Urgent help needed with segregation of the code
devinaarvind opened this issue · comments
For my project, I need to separate the code into the following format:
I need to segregate the code into functions as described below. The main method should take the input as a txt file (which would be the bag of sentences) and give the output as a txt file which would contain the entities, correct relations and predicted relations. I have tried printing the actual and predicted relations in the 'predict' function but it shows a one-hot representation I believe. Can you please help me on how do I refactor the reside code as per the structure given below?

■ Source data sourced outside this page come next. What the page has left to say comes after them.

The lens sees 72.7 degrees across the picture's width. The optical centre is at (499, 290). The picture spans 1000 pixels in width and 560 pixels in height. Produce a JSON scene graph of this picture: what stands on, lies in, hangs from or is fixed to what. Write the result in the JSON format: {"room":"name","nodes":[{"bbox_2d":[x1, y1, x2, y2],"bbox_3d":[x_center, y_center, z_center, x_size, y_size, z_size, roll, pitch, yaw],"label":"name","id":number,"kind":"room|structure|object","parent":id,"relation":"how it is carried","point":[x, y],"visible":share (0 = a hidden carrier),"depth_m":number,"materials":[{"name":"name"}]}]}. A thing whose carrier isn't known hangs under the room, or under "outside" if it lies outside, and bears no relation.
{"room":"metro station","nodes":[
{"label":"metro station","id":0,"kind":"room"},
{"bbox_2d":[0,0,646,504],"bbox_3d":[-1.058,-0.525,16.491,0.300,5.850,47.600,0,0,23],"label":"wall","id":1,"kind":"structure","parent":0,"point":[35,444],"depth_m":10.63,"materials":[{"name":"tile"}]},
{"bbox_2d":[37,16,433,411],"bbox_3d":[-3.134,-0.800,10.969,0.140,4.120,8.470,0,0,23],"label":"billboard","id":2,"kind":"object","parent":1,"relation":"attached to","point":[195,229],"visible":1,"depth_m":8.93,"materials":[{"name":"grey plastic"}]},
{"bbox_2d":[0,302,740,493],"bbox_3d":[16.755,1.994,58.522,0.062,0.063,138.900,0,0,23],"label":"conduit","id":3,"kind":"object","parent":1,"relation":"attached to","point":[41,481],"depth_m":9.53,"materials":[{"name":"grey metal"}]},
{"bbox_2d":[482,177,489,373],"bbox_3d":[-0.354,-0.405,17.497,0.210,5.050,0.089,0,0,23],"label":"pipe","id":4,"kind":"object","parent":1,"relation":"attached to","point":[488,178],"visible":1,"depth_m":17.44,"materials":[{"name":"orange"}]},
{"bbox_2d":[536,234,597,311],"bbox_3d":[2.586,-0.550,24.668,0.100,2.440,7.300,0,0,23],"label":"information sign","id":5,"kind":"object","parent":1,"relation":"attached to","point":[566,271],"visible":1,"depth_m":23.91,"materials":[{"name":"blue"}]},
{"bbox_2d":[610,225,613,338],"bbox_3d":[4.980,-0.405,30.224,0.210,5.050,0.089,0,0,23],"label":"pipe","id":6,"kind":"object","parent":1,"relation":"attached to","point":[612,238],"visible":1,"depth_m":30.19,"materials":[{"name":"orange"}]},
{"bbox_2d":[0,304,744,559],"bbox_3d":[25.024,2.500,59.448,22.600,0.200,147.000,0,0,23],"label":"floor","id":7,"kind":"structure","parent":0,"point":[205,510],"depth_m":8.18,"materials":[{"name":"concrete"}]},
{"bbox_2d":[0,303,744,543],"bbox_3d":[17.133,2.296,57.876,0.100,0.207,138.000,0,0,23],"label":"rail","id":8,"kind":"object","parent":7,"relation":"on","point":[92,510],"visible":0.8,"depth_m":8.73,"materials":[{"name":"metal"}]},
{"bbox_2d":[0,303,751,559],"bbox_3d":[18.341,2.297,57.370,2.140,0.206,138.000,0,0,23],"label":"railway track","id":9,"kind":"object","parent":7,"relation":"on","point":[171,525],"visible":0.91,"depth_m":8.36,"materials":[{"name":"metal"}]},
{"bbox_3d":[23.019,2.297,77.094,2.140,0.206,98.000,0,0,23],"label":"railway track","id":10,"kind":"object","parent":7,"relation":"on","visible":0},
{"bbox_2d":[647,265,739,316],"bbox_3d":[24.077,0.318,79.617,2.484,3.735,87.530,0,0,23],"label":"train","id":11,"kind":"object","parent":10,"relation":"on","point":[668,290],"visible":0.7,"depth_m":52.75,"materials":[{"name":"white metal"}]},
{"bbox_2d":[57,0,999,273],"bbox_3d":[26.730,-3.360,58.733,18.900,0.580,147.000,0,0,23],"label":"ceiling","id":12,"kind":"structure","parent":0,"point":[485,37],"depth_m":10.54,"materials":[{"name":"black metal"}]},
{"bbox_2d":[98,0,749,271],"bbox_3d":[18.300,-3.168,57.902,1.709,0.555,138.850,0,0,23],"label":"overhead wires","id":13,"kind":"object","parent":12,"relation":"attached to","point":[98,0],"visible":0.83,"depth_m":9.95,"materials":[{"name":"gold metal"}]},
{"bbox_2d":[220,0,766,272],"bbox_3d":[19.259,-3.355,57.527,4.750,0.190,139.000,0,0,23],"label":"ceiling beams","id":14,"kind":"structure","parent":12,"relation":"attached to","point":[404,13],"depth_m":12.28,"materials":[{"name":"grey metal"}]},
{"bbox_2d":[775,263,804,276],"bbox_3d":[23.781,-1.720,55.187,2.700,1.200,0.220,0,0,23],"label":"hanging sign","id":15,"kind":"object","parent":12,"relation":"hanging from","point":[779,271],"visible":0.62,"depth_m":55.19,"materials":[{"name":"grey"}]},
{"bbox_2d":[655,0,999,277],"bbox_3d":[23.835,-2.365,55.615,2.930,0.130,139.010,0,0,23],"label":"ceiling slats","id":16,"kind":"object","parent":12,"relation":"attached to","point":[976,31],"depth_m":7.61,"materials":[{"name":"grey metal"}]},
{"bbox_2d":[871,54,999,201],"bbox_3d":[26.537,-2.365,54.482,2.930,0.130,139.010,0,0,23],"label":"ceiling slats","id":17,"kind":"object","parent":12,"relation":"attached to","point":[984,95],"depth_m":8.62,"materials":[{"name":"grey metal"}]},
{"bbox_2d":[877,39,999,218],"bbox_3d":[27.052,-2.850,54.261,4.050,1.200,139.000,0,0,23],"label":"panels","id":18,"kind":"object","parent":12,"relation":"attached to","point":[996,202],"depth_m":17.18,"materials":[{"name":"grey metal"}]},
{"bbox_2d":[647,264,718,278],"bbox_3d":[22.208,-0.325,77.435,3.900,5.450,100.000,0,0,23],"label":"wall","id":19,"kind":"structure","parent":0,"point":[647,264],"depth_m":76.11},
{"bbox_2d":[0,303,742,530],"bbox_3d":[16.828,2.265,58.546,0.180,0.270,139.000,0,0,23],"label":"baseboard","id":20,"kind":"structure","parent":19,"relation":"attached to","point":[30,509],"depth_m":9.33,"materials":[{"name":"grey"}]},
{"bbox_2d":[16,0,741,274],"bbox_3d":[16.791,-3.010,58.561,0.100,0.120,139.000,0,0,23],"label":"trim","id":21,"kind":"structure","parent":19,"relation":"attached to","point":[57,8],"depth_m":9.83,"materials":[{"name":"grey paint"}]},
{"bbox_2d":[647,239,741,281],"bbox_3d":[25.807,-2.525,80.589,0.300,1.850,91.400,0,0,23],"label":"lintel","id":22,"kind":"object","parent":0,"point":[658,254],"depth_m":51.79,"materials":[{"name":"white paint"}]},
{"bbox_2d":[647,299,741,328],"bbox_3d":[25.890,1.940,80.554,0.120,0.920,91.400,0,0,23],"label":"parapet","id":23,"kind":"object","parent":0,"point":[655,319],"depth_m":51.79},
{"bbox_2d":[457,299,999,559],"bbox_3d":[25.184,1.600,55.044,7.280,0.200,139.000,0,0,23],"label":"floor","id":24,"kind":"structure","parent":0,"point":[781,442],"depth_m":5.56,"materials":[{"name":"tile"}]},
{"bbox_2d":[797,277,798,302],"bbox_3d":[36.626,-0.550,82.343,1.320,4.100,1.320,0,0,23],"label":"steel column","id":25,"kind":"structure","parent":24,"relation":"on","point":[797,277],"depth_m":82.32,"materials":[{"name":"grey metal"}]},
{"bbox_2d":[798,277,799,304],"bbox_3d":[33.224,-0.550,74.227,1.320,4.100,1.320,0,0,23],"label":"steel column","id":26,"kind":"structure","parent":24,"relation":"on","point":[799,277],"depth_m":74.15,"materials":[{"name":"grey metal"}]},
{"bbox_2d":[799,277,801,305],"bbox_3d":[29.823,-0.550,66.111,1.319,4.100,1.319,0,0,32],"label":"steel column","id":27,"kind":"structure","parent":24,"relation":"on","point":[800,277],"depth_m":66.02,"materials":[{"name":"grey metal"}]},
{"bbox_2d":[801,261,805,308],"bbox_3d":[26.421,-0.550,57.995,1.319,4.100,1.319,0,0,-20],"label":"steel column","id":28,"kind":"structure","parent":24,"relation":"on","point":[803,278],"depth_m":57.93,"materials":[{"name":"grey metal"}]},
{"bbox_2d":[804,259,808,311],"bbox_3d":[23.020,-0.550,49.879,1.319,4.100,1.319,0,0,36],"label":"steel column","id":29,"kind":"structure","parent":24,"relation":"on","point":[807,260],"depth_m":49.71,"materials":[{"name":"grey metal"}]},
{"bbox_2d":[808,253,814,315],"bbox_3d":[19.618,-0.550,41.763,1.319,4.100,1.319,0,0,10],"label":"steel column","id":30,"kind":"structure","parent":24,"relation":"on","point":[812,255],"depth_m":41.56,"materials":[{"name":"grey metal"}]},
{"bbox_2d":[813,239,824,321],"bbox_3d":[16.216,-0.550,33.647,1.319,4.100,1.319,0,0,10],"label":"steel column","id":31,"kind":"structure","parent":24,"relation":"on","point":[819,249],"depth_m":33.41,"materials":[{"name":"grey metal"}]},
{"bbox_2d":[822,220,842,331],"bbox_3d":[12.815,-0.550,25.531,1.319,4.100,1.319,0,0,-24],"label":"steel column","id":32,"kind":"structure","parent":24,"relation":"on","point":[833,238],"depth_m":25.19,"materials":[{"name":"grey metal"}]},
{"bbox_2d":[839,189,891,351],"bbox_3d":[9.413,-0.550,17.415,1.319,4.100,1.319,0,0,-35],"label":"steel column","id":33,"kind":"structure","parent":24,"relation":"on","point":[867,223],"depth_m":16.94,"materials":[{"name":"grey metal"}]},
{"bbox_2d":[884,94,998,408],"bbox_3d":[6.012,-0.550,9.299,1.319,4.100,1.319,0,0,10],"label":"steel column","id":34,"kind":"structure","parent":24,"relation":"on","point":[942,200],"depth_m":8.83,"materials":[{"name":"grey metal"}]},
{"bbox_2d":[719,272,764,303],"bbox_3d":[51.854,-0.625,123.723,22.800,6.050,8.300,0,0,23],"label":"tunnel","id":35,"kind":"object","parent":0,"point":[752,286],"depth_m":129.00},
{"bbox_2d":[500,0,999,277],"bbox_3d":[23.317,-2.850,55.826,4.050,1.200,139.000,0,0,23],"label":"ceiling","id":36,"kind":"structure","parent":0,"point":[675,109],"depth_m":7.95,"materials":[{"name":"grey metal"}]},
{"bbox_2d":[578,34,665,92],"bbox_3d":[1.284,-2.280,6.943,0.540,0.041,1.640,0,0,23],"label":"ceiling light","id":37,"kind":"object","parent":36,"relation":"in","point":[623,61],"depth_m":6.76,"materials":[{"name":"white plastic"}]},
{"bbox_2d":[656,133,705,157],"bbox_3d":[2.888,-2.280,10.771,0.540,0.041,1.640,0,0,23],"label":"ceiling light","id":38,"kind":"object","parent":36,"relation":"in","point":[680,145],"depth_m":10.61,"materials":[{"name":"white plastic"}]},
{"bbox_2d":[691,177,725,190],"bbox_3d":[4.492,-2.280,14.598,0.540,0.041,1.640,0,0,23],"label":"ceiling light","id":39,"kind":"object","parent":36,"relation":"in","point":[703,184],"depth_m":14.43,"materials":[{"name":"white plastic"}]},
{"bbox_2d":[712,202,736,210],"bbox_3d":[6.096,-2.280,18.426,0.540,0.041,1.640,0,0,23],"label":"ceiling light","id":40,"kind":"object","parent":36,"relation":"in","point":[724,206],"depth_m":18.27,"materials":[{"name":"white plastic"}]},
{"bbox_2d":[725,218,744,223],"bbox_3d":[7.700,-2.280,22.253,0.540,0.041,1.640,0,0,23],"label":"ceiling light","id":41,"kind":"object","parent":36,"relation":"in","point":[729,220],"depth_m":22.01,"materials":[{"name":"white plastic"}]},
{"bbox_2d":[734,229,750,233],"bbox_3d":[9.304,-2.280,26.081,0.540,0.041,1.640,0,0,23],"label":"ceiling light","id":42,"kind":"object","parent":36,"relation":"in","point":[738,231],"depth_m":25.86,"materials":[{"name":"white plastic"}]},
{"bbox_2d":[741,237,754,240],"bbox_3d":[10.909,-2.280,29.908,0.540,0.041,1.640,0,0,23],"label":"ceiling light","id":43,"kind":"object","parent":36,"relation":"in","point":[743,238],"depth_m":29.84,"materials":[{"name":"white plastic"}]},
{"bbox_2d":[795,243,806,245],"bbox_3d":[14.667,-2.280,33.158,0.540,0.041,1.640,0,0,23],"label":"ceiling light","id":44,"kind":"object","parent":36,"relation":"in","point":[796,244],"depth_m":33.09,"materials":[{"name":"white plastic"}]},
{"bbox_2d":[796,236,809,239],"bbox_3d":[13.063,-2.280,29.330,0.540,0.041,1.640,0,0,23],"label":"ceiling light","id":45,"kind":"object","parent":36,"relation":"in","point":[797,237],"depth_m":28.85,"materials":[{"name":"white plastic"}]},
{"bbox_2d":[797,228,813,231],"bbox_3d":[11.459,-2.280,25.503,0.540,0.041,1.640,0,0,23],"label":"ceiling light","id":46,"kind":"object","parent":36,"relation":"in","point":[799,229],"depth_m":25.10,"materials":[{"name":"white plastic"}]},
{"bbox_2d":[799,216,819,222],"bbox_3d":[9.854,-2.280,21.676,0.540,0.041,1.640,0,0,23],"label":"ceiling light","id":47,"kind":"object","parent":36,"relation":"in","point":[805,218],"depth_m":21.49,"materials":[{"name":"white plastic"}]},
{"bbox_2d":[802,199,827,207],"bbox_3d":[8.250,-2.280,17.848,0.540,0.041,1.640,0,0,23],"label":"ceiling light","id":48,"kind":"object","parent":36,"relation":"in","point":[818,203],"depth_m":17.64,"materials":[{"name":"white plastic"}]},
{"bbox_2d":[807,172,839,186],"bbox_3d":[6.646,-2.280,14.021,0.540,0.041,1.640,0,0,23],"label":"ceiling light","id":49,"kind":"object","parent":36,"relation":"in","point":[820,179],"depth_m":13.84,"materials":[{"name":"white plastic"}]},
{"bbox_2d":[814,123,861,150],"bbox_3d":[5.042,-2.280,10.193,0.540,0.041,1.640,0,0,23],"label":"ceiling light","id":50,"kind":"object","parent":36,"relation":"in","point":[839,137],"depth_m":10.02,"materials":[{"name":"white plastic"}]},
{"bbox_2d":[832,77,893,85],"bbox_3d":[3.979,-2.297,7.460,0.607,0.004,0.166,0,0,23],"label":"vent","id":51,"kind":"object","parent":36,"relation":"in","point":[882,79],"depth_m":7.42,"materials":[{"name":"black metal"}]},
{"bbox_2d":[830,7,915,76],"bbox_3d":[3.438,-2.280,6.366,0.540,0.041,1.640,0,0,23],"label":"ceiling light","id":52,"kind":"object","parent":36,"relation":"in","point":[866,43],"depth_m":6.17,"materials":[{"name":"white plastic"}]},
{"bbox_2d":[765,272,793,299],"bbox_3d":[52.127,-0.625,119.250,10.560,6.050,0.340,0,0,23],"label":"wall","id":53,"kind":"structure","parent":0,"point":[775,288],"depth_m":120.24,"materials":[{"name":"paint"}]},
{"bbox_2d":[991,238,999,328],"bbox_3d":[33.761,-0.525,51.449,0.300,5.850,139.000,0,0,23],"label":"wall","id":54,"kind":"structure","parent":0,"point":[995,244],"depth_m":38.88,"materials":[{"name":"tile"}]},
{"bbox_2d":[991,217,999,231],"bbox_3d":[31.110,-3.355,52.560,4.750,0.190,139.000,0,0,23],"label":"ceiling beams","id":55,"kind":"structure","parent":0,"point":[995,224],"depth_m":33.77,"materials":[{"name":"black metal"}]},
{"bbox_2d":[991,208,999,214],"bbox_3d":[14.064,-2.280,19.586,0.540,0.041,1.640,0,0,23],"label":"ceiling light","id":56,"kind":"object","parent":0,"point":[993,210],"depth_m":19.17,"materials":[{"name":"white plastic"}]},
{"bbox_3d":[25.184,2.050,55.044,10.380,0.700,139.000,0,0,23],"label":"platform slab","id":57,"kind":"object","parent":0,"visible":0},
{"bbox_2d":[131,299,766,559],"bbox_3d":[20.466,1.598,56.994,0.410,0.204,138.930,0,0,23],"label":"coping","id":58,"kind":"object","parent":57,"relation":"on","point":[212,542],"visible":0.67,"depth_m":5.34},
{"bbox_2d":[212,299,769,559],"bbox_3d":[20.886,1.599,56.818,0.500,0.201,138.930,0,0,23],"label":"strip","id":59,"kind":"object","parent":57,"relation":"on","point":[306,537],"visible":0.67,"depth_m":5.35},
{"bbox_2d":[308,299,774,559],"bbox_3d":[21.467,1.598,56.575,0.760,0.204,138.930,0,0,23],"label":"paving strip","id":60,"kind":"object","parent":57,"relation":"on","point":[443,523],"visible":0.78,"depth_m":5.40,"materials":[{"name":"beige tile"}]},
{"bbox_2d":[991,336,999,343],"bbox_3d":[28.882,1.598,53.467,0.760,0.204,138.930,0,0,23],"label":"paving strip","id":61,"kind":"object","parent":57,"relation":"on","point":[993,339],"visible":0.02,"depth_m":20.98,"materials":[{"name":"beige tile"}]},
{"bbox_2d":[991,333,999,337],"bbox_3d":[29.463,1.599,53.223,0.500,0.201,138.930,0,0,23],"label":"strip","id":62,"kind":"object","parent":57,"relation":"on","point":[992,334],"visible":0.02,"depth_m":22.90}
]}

class RelationExtraction(abc.ABC):
def __init__(self):
pass
@abc.abstractmethod
def read_dataset(self, input_file, *args, **kwargs):
"""
Reads a dataset to be used for training
Note: The child file of each member overrides this function to read dataset
according to their data format.
Args:
input_file: Filepath with list of files to be read
Returns:
(optional):Data from file
"""
pass
@abc.abstractmethod
def data_preprocess(self,input_data, *args, **kwargs):
"""
(Optional): For members who do not need preprocessing. example: .pkl files
A common function for a set of data cleaning techniques such as lemmatization, count vectorizer and so forth.
Args:
input_data: Raw data to tokenize
Returns:
Formatted data for further use.
"""
pass
@abc.abstractmethod
def tokenize(self, input_data ,ngram_size=None, *args, **kwargs):
"""
Tokenizes dataset using Stanford Core NLP(Server/API)
Args:
input_data: str or [str] : data to tokenize
ngram_size: mention the size of the token combinations, default to None
Returns:
tokenized version of data
"""
pass
@abc.abstractmethod
def train(self, train_data, *args, **kwargs):
"""
Trains a model on the given training data
Note: The child file of each member overrides this function to train data
according to their algorithm.
Args:
train_data: post-processed data to be trained.
Returns:
(Optional) : trained model in applicable formats.
None: if the model is stored internally.
"""
pass
@abc.abstractmethod
def predict(self, test_data, entity_1 = None, entity_2= None, trained_model = None, *args, **kwargs):
"""
Predict on the trained model using test data
Args:
entity_1, entity_2: for some models, given an entity, give the relation most suitable
test_data: test the model and predict the result.
trained_model: the trained model from the method - def train().
None if store trained model internally.
Returns:
probablities: which relation is more probable given entity1, entity2
or
relation: [tuple], list of tuples. (Eg - Entity 1, Relation, Entity 2) or in other format
"""
pass
@abc.abstractmethod
def evaluate(self, input_data, trained_model = None, *args, **kwargs):
"""
Evaluates the result based on the benchmark dataset and the evauation metrics [Precision,Recall,F1, or others...]
Args:
input_data: benchmark dataset/evaluation data
trained_model: trained model or None if stored internally
Returns:
performance metrics: tuple with (p,r,f1) or similar...
"""
pass
@abc.abstractmethod
def save_model(self, file):
"""
:param file: Where to save the model - Optional function
:return:
"""
pass
@abc.abstractmethod
def load_model(self, file):
"""
:param file: From where to load the model - Optional function
:return:
"""
pass
Please refer to online
directory, it does the same thing which you are looking for.